Mullard Space Science Laboratory

S. Yow

MPhil 2006 (supervisor: G. Branduardi-Raymont)

This thesis is a study of the X-ray transient A0620-00. A0620-00 is a binary system consisting of a black hole candidate and a late-type main sequence star. Its last recorded outbursts were in 1917 and 1975. This black hole candidate binary system is chosen for this study as it is the brightest optical source in quiescence among black hole candidates. Furthermore its long quiescence period (∼60 years) allows ample opportunities to study the properties of the black hole candidate, the mass donor star and the accretion disk.

This investigation involves the analysis of a series of optical spectra of A0620-00 collected at the 2.3m ANU telescope at Siding Spring Observatory (SSO), over the span of 5 years (with observing campaigns in 2000, 2003, and 2004).

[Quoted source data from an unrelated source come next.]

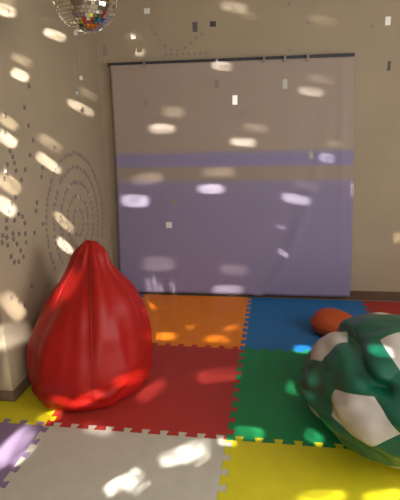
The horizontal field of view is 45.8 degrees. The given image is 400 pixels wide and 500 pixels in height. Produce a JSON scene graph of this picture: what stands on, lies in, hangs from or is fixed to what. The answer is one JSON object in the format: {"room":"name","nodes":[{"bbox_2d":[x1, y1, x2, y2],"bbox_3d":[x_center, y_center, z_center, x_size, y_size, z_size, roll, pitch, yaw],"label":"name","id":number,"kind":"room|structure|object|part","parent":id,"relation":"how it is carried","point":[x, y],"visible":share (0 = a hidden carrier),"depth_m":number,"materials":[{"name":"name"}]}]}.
{"room":"children's playroom","nodes":[
{"label":"children's playroom","id":0,"kind":"room"},
{"bbox_2d":[0,0,113,390],"bbox_3d":[-1.487,-0.686,3.492,0.988,2.770,1.988,1,16,9],"label":"wall","id":1,"kind":"structure","parent":0,"point":[37,49],"depth_m":3.10,"materials":[{"name":"paint"}]},
{"bbox_2d":[0,376,30,401],"bbox_3d":[-1.456,0.622,3.797,0.994,0.085,1.888,1,16,9],"label":"baseboard","id":2,"kind":"structure","parent":1,"relation":"attached to","point":[12,396],"depth_m":2.84,"materials":[{"name":"brown wood"}]},
{"bbox_2d":[95,0,399,291],"bbox_3d":[1.078,-0.903,4.011,3.912,2.770,0.100,1,16,9],"label":"wall","id":3,"kind":"structure","parent":0,"point":[262,27],"depth_m":3.88,"materials":[{"name":"paint"}]},
{"bbox_2d":[107,53,354,66],"bbox_3d":[0.218,-1.558,3.882,2.020,0.038,0.054,1,16,9],"label":"batten","id":4,"kind":"object","parent":3,"relation":"attached to","point":[339,54],"visible":0.87,"depth_m":3.84,"materials":[{"name":"grey paint"}]},
{"bbox_2d":[109,57,353,296],"bbox_3d":[0.256,-0.563,4.117,2.139,2.038,0.029,1,16,9],"label":"sheet","id":5,"kind":"object","parent":4,"relation":"hanging from","point":[252,214],"visible":0.99,"depth_m":4.10,"materials":[{"name":"fabric"}]},
{"bbox_2d":[139,291,399,300],"bbox_3d":[1.057,0.403,4.327,3.812,0.085,0.006,1,16,9],"label":"baseboard","id":6,"kind":"structure","parent":3,"relation":"attached to","point":[354,295],"depth_m":4.27,"materials":[{"name":"brown wood"}]},
{"bbox_2d":[139,293,399,301],"bbox_3d":[0.131,1.260,1.684,5.000,0.100,5.978,1,16,9],"label":"floor","id":7,"kind":"structure","parent":0,"point":[139,293],"depth_m":4.39,"materials":[{"name":"brown wood"}]},
{"bbox_2d":[0,419,48,488],"bbox_3d":[-1.395,1.092,2.217,1.016,0.020,1.016,1,16,9],"label":"foam mat","id":8,"kind":"object","parent":7,"relation":"on","point":[15,438],"visible":0.8,"depth_m":2.46,"materials":[{"name":"purple rubber"}]},
{"bbox_2d":[0,385,61,425],"bbox_3d":[-1.243,0.826,3.160,1.016,0.020,1.033,1,16,9],"label":"foam mat","id":9,"kind":"object","parent":7,"relation":"on","point":[27,406],"visible":0.16,"depth_m":2.73,"materials":[{"name":"yellow rubber"}]},
{"bbox_2d":[0,422,231,499],"bbox_3d":[-0.415,1.107,2.064,1.033,0.020,1.016,1,16,9],"label":"foam mat","id":10,"kind":"object","parent":7,"relation":"on","point":[73,463],"visible":0.91,"depth_m":2.27,"materials":[{"name":"white rubber"}]},
{"bbox_2d":[44,343,244,439],"bbox_3d":[-0.264,0.841,3.007,1.033,0.020,1.033,1,16,9],"label":"foam mat","id":11,"kind":"object","parent":7,"relation":"on","point":[190,390],"visible":0.59,"depth_m":2.79,"materials":[{"name":"red rubber"}]},
{"bbox_2d":[26,240,151,411],"bbox_3d":[-0.698,0.397,2.911,0.752,0.908,0.788,2,16,12],"label":"bean bag","id":12,"kind":"object","parent":11,"relation":"on","point":[89,347],"visible":1,"depth_m":2.68,"materials":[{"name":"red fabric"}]},
{"bbox_2d":[141,294,251,348],"bbox_3d":[-0.112,0.575,3.950,1.033,0.020,1.016,1,16,9],"label":"foam mat","id":13,"kind":"object","parent":7,"relation":"on","point":[216,321],"visible":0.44,"depth_m":3.90,"materials":[{"name":"orange rubber"}]},
{"bbox_2d":[226,347,347,448],"bbox_3d":[0.724,0.856,2.853,1.033,0.020,1.033,1,16,9],"label":"foam mat","id":14,"kind":"object","parent":7,"relation":"on","point":[271,404],"visible":0.52,"depth_m":2.73,"materials":[{"name":"green rubber"}]},
{"bbox_2d":[300,312,399,467],"bbox_3d":[1.075,0.644,2.437,1.088,0.566,1.087,1,16,9],"label":"bean bag","id":15,"kind":"object","parent":14,"relation":"on","point":[350,380],"visible":1,"depth_m":2.18,"materials":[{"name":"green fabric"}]},
{"bbox_3d":[0.655,0.633,2.727,0.101,0.238,0.403,11,20,37],"label":"hexagon panel","id":16,"kind":"part","parent":15,"relation":"part of","materials":[{"name":"green fabric"}]},
{"bbox_3d":[0.634,0.798,2.561,0.164,0.168,0.358,1,16,9],"label":"pentagon panel","id":17,"kind":"part","parent":15,"relation":"part of","materials":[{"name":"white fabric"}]},
{"bbox_3d":[0.576,0.684,2.382,0.093,0.227,0.389,-3,16,-4],"label":"hexagon panel","id":18,"kind":"part","parent":15,"relation":"part of","materials":[{"name":"green fabric"}]},
{"bbox_3d":[0.695,0.521,2.534,0.204,0.149,0.316,1,16,9],"label":"pentagon panel","id":19,"kind":"part","parent":15,"relation":"part of","materials":[{"name":"white fabric"}]},
{"bbox_3d":[0.892,0.452,2.779,0.401,0.209,0.183,-11,18,-31],"label":"hexagon panel","id":20,"kind":"part","parent":15,"relation":"part of","materials":[{"name":"green fabric"}]},
{"bbox_3d":[0.704,0.877,2.219,0.166,0.210,0.425,-13,19,-35],"label":"hexagon panel","id":21,"kind":"part","parent":15,"relation":"part of","materials":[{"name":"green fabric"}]},
{"bbox_3d":[0.749,0.546,2.244,0.257,0.185,0.392,-3,16,-6],"label":"hexagon panel","id":22,"kind":"part","parent":15,"relation":"part of","materials":[{"name":"green fabric"}]},
{"bbox_3d":[0.709,0.737,2.082,0.107,0.191,0.339,-9,17,-25],"label":"pentagon panel","id":23,"kind":"part","parent":15,"relation":"part of","materials":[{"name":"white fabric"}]},
{"bbox_3d":[0.944,0.409,2.491,0.339,0.127,0.433,1,16,9],"label":"hexagon panel","id":24,"kind":"part","parent":15,"relation":"part of","materials":[{"name":"green fabric"}]},
{"bbox_3d":[0.939,0.856,1.990,0.432,0.211,0.083,1,16,9],"label":"hexagon panel","id":25,"kind":"part","parent":15,"relation":"part of","materials":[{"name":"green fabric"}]},
{"bbox_3d":[0.969,0.648,1.998,0.432,0.194,0.229,1,16,9],"label":"hexagon panel","id":26,"kind":"part","parent":15,"relation":"part of","materials":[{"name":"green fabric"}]},
{"bbox_3d":[1.032,0.463,2.195,0.352,0.077,0.336,1,16,9],"label":"pentagon panel","id":27,"kind":"part","parent":15,"relation":"part of","materials":[{"name":"white fabric"}]},
{"bbox_2d":[240,297,370,351],"bbox_3d":[0.876,0.590,3.796,1.033,0.020,1.016,1,16,9],"label":"foam mat","id":28,"kind":"object","parent":7,"relation":"on","point":[284,324],"visible":0.45,"depth_m":3.83,"materials":[{"name":"blue rubber"}]},
{"bbox_2d":[310,308,352,335],"bbox_3d":[1.029,0.546,3.546,0.406,0.183,0.296,13,21,42],"label":"floor cushion","id":29,"kind":"object","parent":28,"relation":"on","point":[324,321],"visible":0.47,"depth_m":3.50,"materials":[{"name":"orange fabric"}]},
{"bbox_2d":[217,436,399,499],"bbox_3d":[0.565,1.122,1.911,1.016,0.020,1.016,1,16,9],"label":"foam mat","id":30,"kind":"object","parent":7,"relation":"on","point":[258,470],"visible":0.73,"depth_m":2.19,"materials":[{"name":"yellow rubber"}]},
{"bbox_2d":[361,301,399,314],"bbox_3d":[1.855,0.604,3.643,1.016,0.020,1.016,1,16,9],"label":"foam mat","id":31,"kind":"object","parent":7,"relation":"on","point":[373,306],"visible":0.17,"depth_m":4.05,"materials":[{"name":"red rubber"}]},
{"bbox_3d":[0.052,-1.505,0.916,5.000,0.100,5.978,1,16,9],"label":"ceiling","id":32,"kind":"structure","parent":0,"visible":0},
{"bbox_2d":[71,32,78,96],"bbox_3d":[-0.688,-1.333,2.462,0.027,1.018,0.003,2,16,13],"label":"pendant","id":33,"kind":"object","parent":32,"relation":"hanging from","point":[76,91],"visible":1,"depth_m":2.59,"materials":[{"name":"grey metal"}]},
{"bbox_2d":[53,0,116,32],"bbox_3d":[-0.563,-1.421,2.233,0.303,0.730,0.303,2,16,14],"label":"ball","id":34,"kind":"object","parent":32,"relation":"hanging from","point":[82,16],"visible":1,"depth_m":2.22,"materials":[{"name":"grey metal"}]},
{"bbox_2d":[102,30,107,56],"bbox_3d":[-0.611,-1.593,2.902,0.032,0.756,0.003,4,17,20],"label":"pendant","id":35,"kind":"object","parent":32,"relation":"hanging from","point":[105,53],"visible":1,"depth_m":2.99,"materials":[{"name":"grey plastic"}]},
{"bbox_2d":[130,7,135,38],"bbox_3d":[-0.464,-1.740,3.152,0.034,0.615,0.003,-1,16,1],"label":"pendant","id":36,"kind":"object","parent":32,"relation":"hanging from","point":[132,31],"visible":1,"depth_m":3.22,"materials":[{"name":"silver plastic"}]},
{"bbox_2d":[140,1,147,105],"bbox_3d":[-0.405,-1.554,3.300,0.029,1.055,0.003,0,16,6],"label":"pendant","id":37,"kind":"object","parent":32,"relation":"hanging from","point":[145,99],"visible":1,"depth_m":3.43,"materials":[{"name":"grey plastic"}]},
{"bbox_2d":[144,0,149,13],"bbox_3d":[-0.361,-1.811,3.115,0.040,0.464,0.003,3,16,16],"label":"pendant","id":38,"kind":"object","parent":32,"relation":"hanging from","point":[146,10],"visible":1,"depth_m":3.17,"materials":[{"name":"white"}]},
{"bbox_2d":[159,15,171,227],"bbox_3d":[-0.258,-1.100,3.300,0.045,1.939,0.003,2,16,12],"label":"pendant","id":39,"kind":"object","parent":32,"relation":"hanging from","point":[168,224],"visible":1,"depth_m":3.54,"materials":[{"name":"white"}]},
{"bbox_2d":[192,6,197,31],"bbox_3d":[-0.038,-1.639,2.797,0.030,0.642,0.003,-2,16,0],"label":"pendant","id":40,"kind":"object","parent":32,"relation":"hanging from","point":[194,24],"visible":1,"depth_m":2.87,"materials":[{"name":"grey"}]},
{"bbox_2d":[210,0,215,26],"bbox_3d":[0.084,-1.825,3.250,0.042,0.534,0.003,0,16,7],"label":"pendant","id":41,"kind":"object","parent":32,"relation":"hanging from","point":[212,23],"visible":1,"depth_m":3.31,"materials":[{"name":"grey"}]},
{"bbox_2d":[215,0,218,87],"bbox_3d":[0.107,-1.597,3.206,0.028,0.949,0.003,3,16,17],"label":"pendant","id":42,"kind":"object","parent":32,"relation":"hanging from","point":[216,81],"visible":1,"depth_m":3.32,"materials":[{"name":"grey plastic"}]},
{"bbox_2d":[232,27,236,104],"bbox_3d":[0.197,-1.399,2.721,0.030,1.077,0.003,-2,16,-2],"label":"pendant","id":43,"kind":"object","parent":32,"relation":"hanging from","point":[234,97],"visible":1,"depth_m":2.85,"materials":[{"name":"white"}]},
{"bbox_2d":[282,2,287,88],"bbox_3d":[0.489,-1.434,2.665,0.030,0.996,0.003,-2,16,-2],"label":"pendant","id":44,"kind":"object","parent":32,"relation":"hanging from","point":[285,81],"visible":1,"depth_m":2.79,"materials":[{"name":"silver plastic"}]},
{"bbox_2d":[309,0,316,158],"bbox_3d":[0.702,-1.279,2.885,0.026,1.423,0.003,1,16,9],"label":"pendant","id":45,"kind":"object","parent":32,"relation":"hanging from","point":[311,152],"visible":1,"depth_m":3.06,"materials":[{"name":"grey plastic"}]},
{"bbox_2d":[385,0,390,25],"bbox_3d":[1.139,-1.679,2.807,0.030,0.634,0.003,3,16,17],"label":"pendant","id":46,"kind":"object","parent":32,"relation":"hanging from","point":[388,19],"visible":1,"depth_m":2.88,"materials":[{"name":"white"}]},
{"bbox_2d":[387,4,393,70],"bbox_3d":[1.239,-1.613,3.019,0.020,0.881,0.003,3,16,18],"label":"pendant","id":47,"kind":"object","parent":32,"relation":"hanging from","point":[389,62],"visible":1,"depth_m":3.12,"materials":[{"name":"grey"}]}
]}

The most prominent spectral feature in these spectra of A0620-00 is a double peaked Hα emission line centred at 6562.8 Å. The double peaked line indicates the presence of an accretion disk. The physical conditions and dynamics of an X-ray transient that lead to the formation of this optical Balmer line can be inferred from the data. It is unclear if the mechanisms which produce the Balmer line during quiescence and during outbursts are similar.

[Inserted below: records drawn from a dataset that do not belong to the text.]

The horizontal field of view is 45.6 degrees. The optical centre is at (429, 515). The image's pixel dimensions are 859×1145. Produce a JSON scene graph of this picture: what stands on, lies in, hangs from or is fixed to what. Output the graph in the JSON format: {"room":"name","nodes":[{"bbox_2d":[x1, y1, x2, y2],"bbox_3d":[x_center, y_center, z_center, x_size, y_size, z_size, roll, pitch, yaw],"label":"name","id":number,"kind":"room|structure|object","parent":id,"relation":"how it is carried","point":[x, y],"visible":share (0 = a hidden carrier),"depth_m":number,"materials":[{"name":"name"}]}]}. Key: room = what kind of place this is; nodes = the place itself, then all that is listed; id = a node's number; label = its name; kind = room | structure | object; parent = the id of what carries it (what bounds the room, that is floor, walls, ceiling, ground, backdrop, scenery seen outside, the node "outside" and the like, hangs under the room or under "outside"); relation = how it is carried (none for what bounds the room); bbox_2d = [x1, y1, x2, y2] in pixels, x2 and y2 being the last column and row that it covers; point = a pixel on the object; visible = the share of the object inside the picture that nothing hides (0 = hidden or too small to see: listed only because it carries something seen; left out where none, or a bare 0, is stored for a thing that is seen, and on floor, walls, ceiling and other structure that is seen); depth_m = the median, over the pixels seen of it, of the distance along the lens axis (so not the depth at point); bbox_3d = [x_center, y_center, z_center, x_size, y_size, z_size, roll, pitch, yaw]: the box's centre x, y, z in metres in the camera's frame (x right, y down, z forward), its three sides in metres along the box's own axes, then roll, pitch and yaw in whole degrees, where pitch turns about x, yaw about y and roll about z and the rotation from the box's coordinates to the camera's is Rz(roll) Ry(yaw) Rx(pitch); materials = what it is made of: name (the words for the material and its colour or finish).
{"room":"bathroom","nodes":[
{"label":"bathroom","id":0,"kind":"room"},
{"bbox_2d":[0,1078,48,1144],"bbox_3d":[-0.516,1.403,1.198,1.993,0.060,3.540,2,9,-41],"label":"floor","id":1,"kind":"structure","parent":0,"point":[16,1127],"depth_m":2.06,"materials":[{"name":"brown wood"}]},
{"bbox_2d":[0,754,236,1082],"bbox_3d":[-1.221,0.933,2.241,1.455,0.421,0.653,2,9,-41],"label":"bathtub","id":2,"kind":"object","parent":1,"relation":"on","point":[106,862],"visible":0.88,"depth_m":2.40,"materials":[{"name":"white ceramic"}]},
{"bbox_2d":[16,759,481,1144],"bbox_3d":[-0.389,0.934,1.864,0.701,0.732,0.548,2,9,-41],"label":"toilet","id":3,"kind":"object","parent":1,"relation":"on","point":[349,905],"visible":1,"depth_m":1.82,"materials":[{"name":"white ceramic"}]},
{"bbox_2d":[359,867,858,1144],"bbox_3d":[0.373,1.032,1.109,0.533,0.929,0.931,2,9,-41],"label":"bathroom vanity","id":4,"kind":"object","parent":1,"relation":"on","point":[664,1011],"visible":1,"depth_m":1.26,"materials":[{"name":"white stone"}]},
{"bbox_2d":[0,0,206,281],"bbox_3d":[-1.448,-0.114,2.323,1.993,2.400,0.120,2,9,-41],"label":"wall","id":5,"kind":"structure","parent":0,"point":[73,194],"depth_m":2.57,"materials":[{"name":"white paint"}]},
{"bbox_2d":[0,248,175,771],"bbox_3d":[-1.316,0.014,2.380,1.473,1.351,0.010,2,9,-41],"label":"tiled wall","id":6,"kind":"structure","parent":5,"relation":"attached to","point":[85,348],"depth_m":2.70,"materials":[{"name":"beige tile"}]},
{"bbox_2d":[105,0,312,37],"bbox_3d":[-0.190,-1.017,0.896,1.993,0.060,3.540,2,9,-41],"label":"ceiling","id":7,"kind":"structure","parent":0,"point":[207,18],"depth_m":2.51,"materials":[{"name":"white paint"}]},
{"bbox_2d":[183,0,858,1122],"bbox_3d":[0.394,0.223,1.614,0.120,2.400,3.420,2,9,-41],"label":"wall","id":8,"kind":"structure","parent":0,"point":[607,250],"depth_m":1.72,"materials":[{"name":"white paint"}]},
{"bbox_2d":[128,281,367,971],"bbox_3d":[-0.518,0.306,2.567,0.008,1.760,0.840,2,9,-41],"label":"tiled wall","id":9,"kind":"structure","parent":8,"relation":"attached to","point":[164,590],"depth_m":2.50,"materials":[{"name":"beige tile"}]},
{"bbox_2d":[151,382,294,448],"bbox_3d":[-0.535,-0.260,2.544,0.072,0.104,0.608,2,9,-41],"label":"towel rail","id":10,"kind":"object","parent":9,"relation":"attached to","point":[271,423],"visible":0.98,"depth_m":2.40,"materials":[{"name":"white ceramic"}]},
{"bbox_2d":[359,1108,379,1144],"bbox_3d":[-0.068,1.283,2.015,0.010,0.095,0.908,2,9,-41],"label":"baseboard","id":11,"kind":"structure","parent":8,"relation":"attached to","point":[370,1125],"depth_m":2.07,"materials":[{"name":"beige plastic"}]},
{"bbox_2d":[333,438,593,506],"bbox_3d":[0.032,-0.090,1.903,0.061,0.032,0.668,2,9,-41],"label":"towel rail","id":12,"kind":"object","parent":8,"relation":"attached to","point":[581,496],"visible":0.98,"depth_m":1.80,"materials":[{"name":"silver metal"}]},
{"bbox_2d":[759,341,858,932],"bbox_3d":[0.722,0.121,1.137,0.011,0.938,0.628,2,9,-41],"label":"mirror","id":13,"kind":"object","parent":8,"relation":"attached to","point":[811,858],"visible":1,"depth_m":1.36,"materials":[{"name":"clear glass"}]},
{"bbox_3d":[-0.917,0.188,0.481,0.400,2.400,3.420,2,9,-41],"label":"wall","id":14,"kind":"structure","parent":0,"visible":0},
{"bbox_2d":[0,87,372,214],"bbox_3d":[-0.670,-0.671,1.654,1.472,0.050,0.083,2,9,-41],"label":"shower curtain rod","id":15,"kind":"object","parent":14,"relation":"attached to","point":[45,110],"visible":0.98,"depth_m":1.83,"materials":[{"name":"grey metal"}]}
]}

The objective of this thesis is to look for variations in the optical spectra of A0620-00 during quiescence, and in particular, for changes in the profile and the strength of the normalised flux of the double peaked Hα emission line. Scrutiny of the Hα profile over time provides an insight into the possible changes in the physical conditions of the flow in the disk, hence the resulting radiation.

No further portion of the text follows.